Note that it’s nesting 3 modes of differentiation all in the optimal
ways: forward-mode for the Jacobians in the stiff ODE solver, an adjoint
mode for the derivative of solve, and reverse-mode for the
vector-Jacobian-product (vjp) calculation of the neural network. This
means that the DiffEqFlux.jl library is pretty much at its endgame where
nothing about your code needs to be changed to utilize its tools!

Next Directions: Google Summer of Code

The next directions are going to be highly tied to the directions that
we are going with the latest Google Summer of Code, so here are a few
things to look forward to:

  • Adjoints of stochastic differential equations. Just like with ODEs,
    adjoint sensitivity methods for SDEs are being integrated into the
    library and are being setup to be automatically used when performing
    reverse mode automatic differentiation over solve.
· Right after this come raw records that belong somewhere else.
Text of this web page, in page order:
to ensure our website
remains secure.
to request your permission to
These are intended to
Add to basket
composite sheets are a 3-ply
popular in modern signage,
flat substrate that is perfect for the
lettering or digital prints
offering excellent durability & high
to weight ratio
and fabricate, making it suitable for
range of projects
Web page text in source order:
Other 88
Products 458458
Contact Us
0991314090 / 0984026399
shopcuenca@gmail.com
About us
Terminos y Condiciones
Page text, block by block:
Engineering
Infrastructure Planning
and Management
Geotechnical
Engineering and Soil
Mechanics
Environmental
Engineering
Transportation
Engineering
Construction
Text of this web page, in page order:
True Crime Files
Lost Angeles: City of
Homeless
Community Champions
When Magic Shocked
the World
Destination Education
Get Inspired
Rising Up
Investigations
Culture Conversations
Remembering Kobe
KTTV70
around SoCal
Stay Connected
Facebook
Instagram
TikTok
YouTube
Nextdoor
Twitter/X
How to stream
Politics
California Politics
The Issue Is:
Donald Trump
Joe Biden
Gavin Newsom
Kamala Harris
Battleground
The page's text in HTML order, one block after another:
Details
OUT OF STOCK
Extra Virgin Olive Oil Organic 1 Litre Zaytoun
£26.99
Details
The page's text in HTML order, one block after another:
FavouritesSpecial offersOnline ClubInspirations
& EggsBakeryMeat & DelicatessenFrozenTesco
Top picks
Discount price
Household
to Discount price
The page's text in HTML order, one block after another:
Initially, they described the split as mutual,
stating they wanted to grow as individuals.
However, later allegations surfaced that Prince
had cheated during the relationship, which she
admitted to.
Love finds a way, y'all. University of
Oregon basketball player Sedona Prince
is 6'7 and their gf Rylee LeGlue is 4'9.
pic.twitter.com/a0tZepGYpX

Actually, one
    of these methods is already completed, but we will be rounding out
    the offering a bit before documenting and formally releasing it. Be
    on the lookout for some pretty major neural SDE improvements.
  • Some tooling for automated training of physics-informed neural
    networks (PINNs) from ModelingToolkit symbolic descriptions of the
    PDE.
  • Efficiency enhancements to native Julia BDF methods.
  • More Lie Group integrator methods.
  • Higher efficiency low-storage Runge-Kutta methods with a demonstration
    of optimality in a large-scale climate model (!!!).
  • More high weak order methods for SDEs
  • Causal components in ModelingToolkit

And many many more. There will be enough that I don’t think we will
wait a whole month for the next update, so see you soon!